|By Roger Strukhoff||
|April 21, 2014 02:00 PM EDT||
Twitter is fun for me, if for no other reason than I "meet" many wildly interesting people through it. I've developed deep professional relationships through initial contacts on Twitter.
But like many of you, I'm sure, I also have numerous Twitter friends whom I've never met, and some with whom I've never spoken.
One of the latest is Dana Blouin (@danablouin), presumably an American who is currently studying for a PhD at Thammasat University in Thailand in the area of low-power wireless IPv6 networks. I say "presumably" as all his past education was in various locations in the US, including the Univ of Wisconsin-Stout, located more or less in the backyard of my office in Northern Illinois.
From the arctic to the tropics. And he's into the Internet of Things
I spent three years in Southeast Asia, from a base in Manila, Philippines, where my Tau Institute for Global ICT Studies is formally based.
My experience there led to the research, and I've worked since that time with a small team to divine which nations of the world - especially developing nations - are doing the most with what they have to develop robust ICT infrastructures.
Lower Cost = Good Thing
Dana's research may dovetail nicely with that of the Tau Institute, as it leads to the idea of lower cost technology deployment, which should provide a higher relative advantage for lower income countries as they build out their Information Age economies.
Low-power technology also reduces the energy footprint on a global basis as well, and will benefit all of its deployers and users. The amount of electricity generation the world will need to bring all of its citizens to a reasonable lifestyle is daunting. The Philippines, for example, uses only 3% of the electricity per capita required by the developed world.
The percentage is similar for at least half of the world's 7 billion people. It will simply be impossible to bring all of the world up to the developed level of consumption. Lowering power requirements is more of a key in raising the global economy than any method of raising power generation, in my view. Think of this as a supply-side economic idea that works.
What's Going On Right Now?
I write all these prefacing remarks as a segue to some of our latest research, which is measuring how quickly the 102 nations that we study are upgrading their ICT infrastructures in terms of Internet speed and access. We now measure the instantaneous change, i.e., how much acceleration and dynamism is going on right now.
The challenges faced by each of the nations we cover differ by degree and composition. We have the ability to create custom reports for specific countries and regions. There is a lot of nuance in the data as we dive into it, and I'm happy to have discussions with anyone who's interested.
Most of our analysis is done on a relative, per person basis. That say, a countries with small populations such as, say, Estonia, New Zealand, and Chile can be compared fairly with giants such as Russia, Indonesia, and Brazil.
However, we now have algorithms and data that take population into account. The goal is to find which countries face the most daunting challenges. (We can also determine the least daunting challenges for those who want to know).
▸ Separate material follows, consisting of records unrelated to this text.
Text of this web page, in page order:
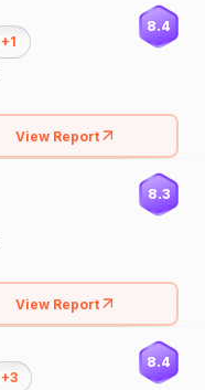
+1
8.4
View Report
8.3
View Report
+3
8.4
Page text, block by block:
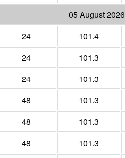
05 August 2026
24 101.4
24 101.3
24 101.3
48 101.3
48 101.3
48 101.3
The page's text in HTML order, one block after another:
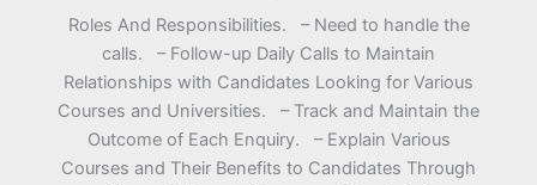
Roles And Responsibilities. – Need to handle the
calls. – Follow-up Daily Calls to Maintain
Relationships with Candidates Looking for Various
Courses and Universities. – Track and Maintain the
Outcome of Each Enquiry. – Explain Various
Courses and Their Benefits to Candidates Through
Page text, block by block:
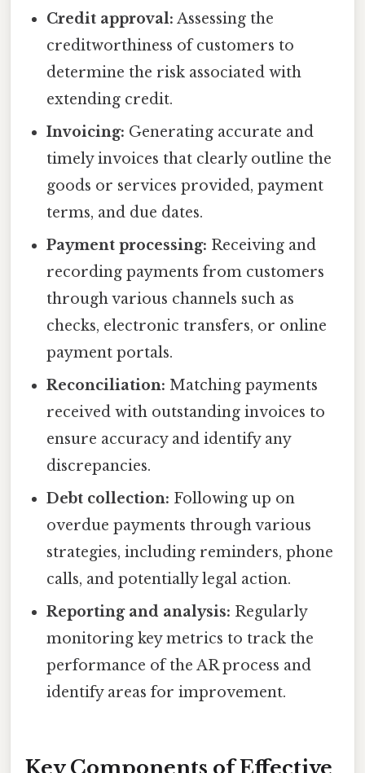
Credit approval: Assessing the
creditworthiness of customers to
determine the risk associated with
extending credit.
Invoicing: Generating accurate and
timely invoices that clearly outline the
goods or services provided, payment
terms, and due dates.
Payment processing: Receiving and
recording payments from customers
through various channels such as
checks, electronic transfers, or online
payment portals.
Reconciliation: Matching payments
received with outstanding invoices to
ensure accuracy and identify any
discrepancies.
Debt collection: Following up on
overdue payments through various
strategies, including reminders, phone
calls, and potentially legal action.
Reporting and analysis: Regularly
monitoring key metrics to track the
performance of the AR process and
identify areas for improvement.
Key Components of Effective
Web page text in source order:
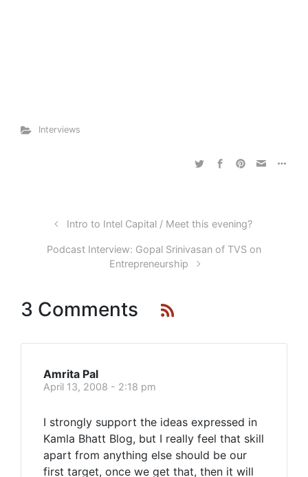
Interviews
Intro to Intel Capital / Meet this evening?
Podcast Interview: Gopal Srinivasan of TVS on
Entrepreneurship
3 Comments
Amrita Pal
April 13, 2008 - 2:18 pm
I strongly support the ideas expressed in
Kamla Bhatt Blog, but I really feel that skill
apart from anything else should be our
first target, once we get that, then it will
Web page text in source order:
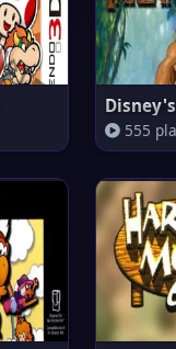
555
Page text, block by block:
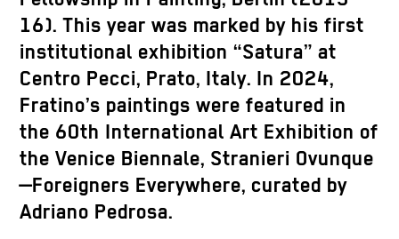
16). This year was marked by his first
institutional exhibition “Satura” at
Centro Pecci, Prato, Italy. In 2024,
Fratino’s paintings were featured in
the 60th International Art Exhibition of
the Venice Biennale, Stranieri Ovunque
—Foreigners Everywhere, curated by
Adriano Pedrosa.
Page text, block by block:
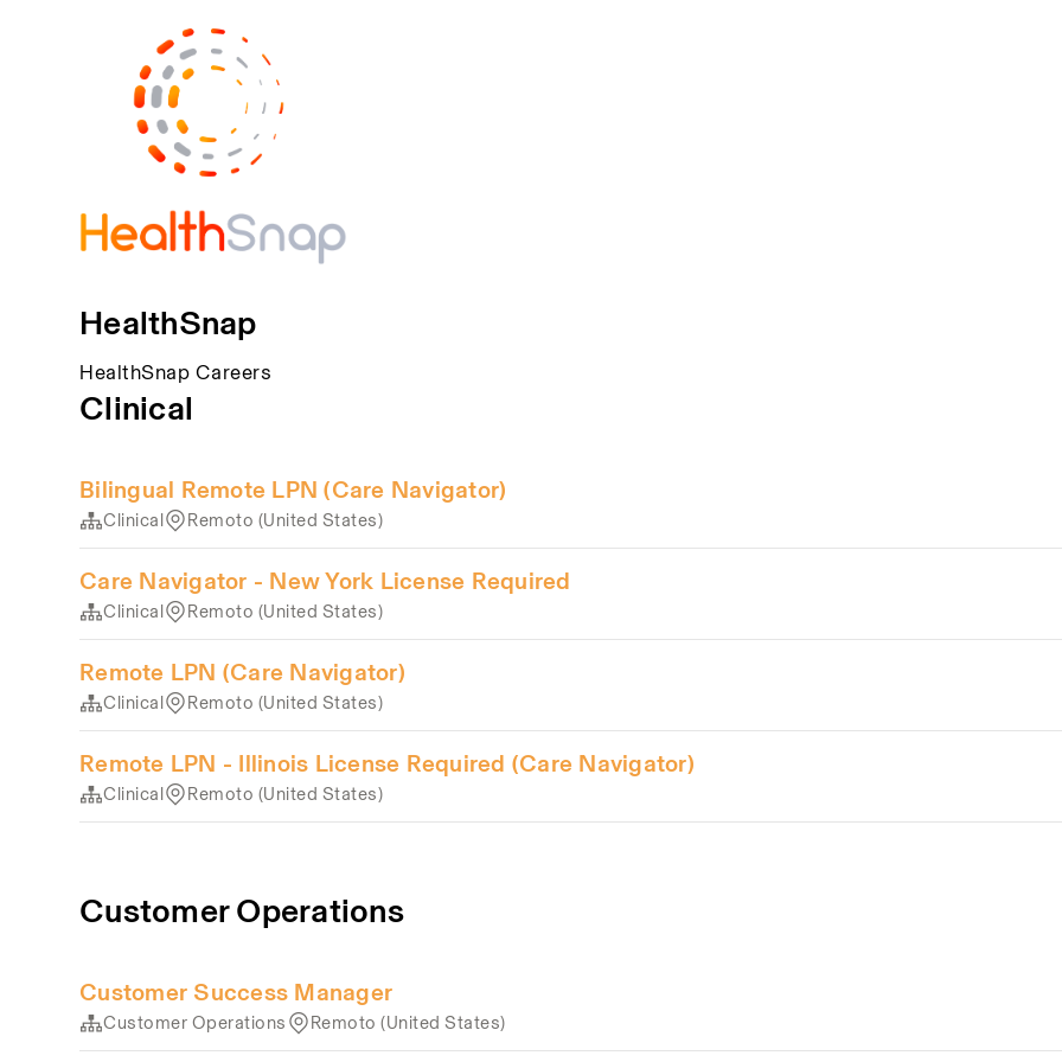
HealthSnap
HealthSnap Careers
Clinical
Bilingual Remote LPN (Care Navigator)
Clinical Remoto (United States)
Care Navigator - New York License Required
Clinical Remoto (United States)
Remote LPN (Care Navigator)
Clinical Remoto (United States)
Remote LPN - Illinois License Required (Care Navigator)
Clinical Remoto (United States)
Customer Operations
Customer Success Manager
Customer Operations Remoto (United States)

As Dana Blouin and many others work away at improving technology and its affordability, we can help determine the difficulty of its use throughout the world.
And the "Winners" Are...
Today, the most daunting challenges - or perhaps this could be stated as the greatest opportunity - can be found in Ethiopia, Bangladesh, Cameroon, Cote D'Ivoire, Tanzania, and India, according to our research. Each has a combination of population, dynamism, and relative under-development that presents a significant challenge.
Among these, Tanzania and Ethiopia have the most aggressive deployment on a relative basis per capita.
Within the highest income tier of the developed world, countries with significant momentum but also significant challenges in achieving more ICT development include Italy, the United States, Japan, and Spain. In the lower income tier of the developed world, Saudi Arabia, Russia, and Oman hit the radar screen the most prominently.
Please feel free to contact me if you're interested in diving down into the numbers, learning how we make our determinations, and what value they have for you.
Meanwhile, I look forward to the fruits of all the labors from Dana Blouin and all like-minded individuals around the world.